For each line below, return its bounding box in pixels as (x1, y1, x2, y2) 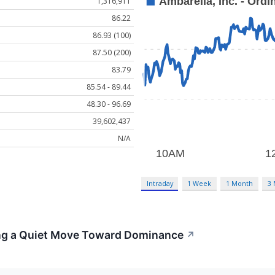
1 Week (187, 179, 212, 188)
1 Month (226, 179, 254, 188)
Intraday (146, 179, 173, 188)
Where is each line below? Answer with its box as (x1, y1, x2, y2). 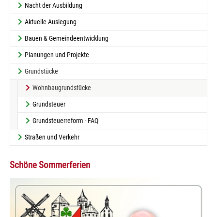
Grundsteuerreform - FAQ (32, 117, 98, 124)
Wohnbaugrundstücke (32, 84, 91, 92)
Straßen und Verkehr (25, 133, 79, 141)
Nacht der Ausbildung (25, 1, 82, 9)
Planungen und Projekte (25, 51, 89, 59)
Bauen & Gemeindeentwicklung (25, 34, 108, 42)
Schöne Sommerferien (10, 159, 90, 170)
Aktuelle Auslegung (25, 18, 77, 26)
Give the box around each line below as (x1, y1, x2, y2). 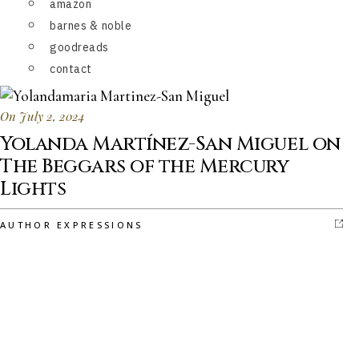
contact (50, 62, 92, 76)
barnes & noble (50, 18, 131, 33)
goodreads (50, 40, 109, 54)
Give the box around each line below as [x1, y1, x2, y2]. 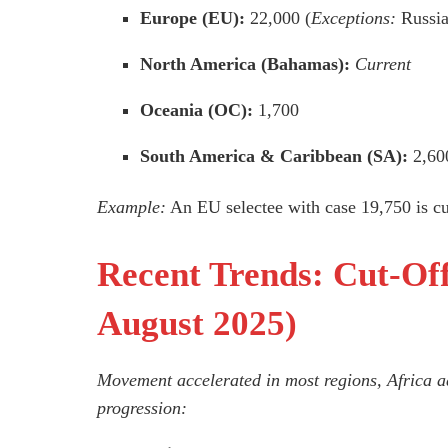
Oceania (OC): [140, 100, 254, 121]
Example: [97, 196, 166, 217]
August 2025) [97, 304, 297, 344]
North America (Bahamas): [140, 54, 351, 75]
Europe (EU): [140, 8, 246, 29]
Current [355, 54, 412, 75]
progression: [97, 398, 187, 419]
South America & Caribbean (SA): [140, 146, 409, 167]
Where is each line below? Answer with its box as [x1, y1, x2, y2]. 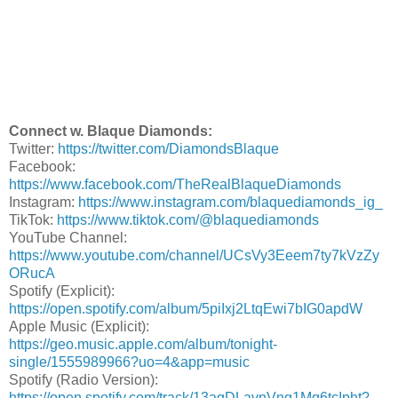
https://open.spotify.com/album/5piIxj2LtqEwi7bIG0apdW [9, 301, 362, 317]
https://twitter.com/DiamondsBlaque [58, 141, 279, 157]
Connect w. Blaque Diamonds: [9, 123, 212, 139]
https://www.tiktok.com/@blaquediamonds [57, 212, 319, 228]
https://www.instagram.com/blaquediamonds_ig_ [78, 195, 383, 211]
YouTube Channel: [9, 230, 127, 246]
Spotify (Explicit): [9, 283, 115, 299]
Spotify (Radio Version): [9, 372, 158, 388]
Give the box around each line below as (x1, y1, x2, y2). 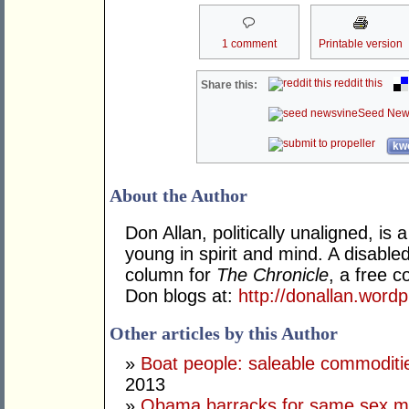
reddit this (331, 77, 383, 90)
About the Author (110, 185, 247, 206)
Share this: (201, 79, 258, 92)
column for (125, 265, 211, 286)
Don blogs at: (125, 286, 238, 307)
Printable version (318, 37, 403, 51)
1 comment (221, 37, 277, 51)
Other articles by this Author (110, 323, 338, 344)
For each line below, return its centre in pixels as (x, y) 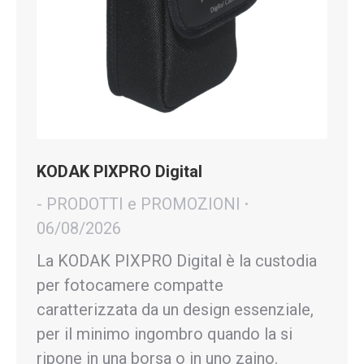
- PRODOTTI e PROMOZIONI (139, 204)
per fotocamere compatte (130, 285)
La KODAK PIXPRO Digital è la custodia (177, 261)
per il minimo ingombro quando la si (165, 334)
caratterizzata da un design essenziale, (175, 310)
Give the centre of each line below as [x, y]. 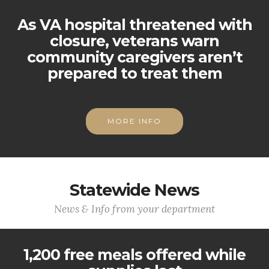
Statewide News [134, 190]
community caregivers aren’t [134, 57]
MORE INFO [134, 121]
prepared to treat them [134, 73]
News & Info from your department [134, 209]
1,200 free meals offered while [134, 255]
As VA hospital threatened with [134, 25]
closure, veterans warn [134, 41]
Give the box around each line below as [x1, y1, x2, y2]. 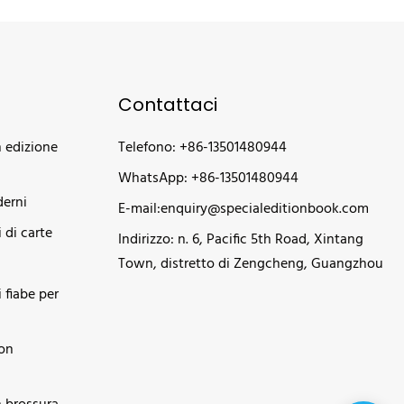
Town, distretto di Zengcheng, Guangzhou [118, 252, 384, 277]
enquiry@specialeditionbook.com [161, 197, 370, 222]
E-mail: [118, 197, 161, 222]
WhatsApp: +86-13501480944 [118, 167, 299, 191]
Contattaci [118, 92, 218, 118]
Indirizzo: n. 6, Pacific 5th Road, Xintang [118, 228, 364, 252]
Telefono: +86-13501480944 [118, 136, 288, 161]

┄┄┄┄┄┄┄┄┄┄┄┄┄┄┄┄┄┄┄┄

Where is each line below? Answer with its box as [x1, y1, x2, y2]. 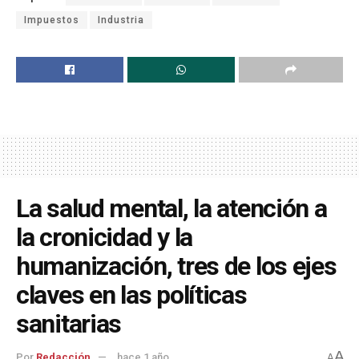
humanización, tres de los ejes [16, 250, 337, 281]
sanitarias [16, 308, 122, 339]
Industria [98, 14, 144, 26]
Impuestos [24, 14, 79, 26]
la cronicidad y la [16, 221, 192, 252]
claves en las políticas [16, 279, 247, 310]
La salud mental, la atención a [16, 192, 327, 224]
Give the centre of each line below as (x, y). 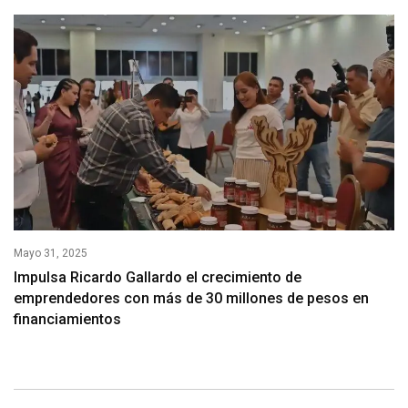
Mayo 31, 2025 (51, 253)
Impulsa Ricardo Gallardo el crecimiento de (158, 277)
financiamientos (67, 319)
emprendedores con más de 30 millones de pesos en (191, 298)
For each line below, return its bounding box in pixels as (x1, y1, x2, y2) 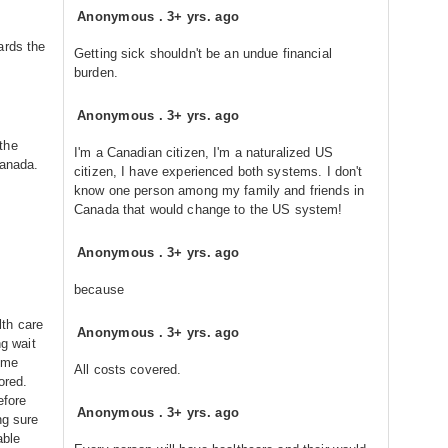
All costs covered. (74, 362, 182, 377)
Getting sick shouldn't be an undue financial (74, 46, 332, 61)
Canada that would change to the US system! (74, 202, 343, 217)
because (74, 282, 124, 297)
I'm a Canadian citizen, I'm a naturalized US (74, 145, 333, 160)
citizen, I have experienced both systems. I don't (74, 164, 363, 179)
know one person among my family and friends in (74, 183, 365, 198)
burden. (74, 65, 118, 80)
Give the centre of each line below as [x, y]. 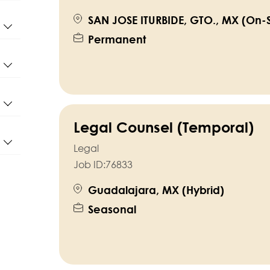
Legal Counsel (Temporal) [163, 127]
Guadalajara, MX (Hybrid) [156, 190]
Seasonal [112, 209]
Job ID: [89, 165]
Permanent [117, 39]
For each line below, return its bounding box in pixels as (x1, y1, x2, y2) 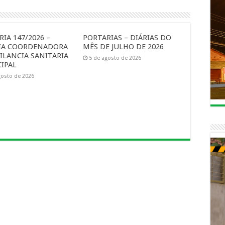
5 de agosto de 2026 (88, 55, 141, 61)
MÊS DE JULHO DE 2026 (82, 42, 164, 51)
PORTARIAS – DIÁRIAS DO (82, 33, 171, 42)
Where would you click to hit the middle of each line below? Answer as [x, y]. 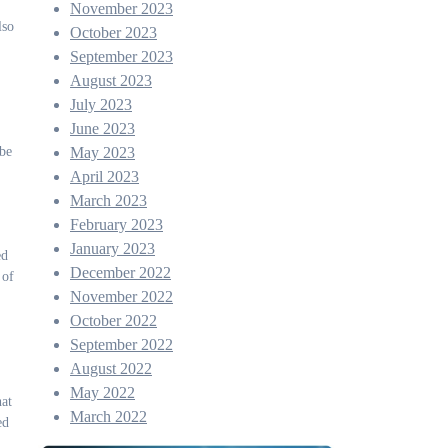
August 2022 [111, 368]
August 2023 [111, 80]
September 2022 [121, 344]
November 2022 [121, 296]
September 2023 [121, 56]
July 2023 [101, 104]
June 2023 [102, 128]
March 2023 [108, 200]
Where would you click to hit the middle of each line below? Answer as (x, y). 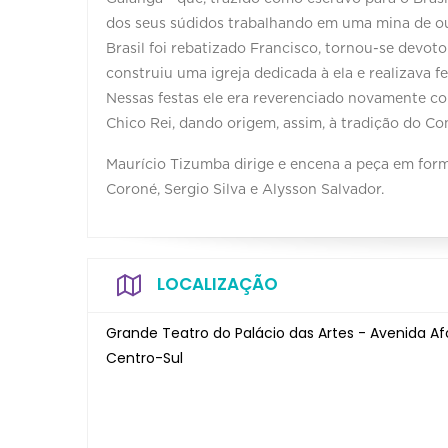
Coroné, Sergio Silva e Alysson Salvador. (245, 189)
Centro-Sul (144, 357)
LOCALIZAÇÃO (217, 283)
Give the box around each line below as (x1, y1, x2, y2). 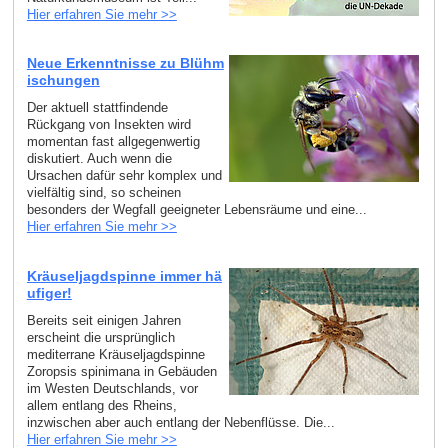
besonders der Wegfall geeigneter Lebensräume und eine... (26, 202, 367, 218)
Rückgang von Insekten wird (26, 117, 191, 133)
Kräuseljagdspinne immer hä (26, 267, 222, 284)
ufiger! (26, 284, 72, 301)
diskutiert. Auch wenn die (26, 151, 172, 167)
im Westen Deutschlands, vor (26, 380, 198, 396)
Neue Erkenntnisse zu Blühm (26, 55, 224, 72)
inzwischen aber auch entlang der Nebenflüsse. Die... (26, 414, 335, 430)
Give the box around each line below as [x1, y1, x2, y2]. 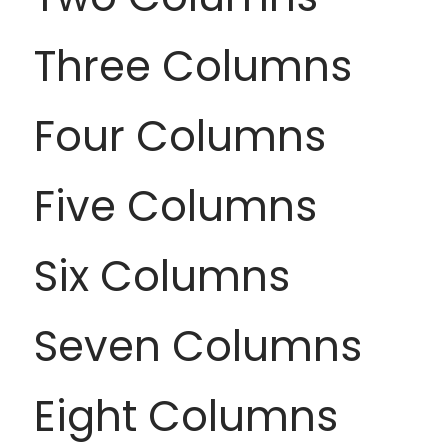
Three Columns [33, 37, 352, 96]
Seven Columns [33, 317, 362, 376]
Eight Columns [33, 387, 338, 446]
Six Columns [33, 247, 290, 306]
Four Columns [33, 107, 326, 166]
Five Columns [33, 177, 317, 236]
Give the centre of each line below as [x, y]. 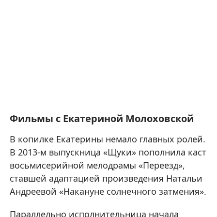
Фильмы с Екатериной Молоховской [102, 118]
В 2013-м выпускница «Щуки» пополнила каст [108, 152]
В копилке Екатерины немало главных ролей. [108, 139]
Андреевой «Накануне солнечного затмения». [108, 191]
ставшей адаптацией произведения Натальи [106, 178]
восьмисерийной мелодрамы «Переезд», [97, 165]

┄┄┄┄┄┄┄┄┄┄┄┄┄┄┄┄┄┄┄┄

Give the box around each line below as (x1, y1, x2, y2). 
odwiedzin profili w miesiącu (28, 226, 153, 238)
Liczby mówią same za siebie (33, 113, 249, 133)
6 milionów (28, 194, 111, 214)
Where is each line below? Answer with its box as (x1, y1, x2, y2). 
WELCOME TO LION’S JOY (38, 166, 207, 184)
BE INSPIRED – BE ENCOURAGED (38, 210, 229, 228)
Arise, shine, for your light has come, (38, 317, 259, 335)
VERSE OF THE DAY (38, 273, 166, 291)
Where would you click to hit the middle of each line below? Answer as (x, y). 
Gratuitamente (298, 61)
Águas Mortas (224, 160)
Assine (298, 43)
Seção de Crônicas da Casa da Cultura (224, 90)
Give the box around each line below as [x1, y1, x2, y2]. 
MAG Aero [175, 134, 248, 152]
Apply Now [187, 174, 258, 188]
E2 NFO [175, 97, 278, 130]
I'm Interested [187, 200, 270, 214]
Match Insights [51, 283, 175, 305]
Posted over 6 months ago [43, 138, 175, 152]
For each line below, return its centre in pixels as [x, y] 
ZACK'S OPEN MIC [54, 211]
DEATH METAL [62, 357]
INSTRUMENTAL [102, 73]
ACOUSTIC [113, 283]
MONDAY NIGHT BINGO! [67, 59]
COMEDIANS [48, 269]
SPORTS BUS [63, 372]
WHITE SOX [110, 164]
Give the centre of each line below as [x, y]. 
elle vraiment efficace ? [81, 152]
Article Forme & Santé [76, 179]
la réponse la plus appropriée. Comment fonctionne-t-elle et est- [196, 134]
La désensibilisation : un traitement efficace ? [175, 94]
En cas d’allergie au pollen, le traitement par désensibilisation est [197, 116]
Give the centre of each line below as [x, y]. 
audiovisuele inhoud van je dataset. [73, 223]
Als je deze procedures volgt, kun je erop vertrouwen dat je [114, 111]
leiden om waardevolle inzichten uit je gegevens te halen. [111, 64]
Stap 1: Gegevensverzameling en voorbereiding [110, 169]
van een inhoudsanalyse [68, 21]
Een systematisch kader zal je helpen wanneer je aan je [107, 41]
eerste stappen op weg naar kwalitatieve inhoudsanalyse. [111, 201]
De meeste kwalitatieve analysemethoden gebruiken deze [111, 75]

┄┄┄┄┄┄┄┄┄┄┄┄┄┄┄┄┄┄┄┄

Make a list of all lines in the data that contain "America".

### [Answer area]
North America (Bahamas): [140, 54, 351, 75]
South America & Caribbean (SA): [140, 146, 409, 167]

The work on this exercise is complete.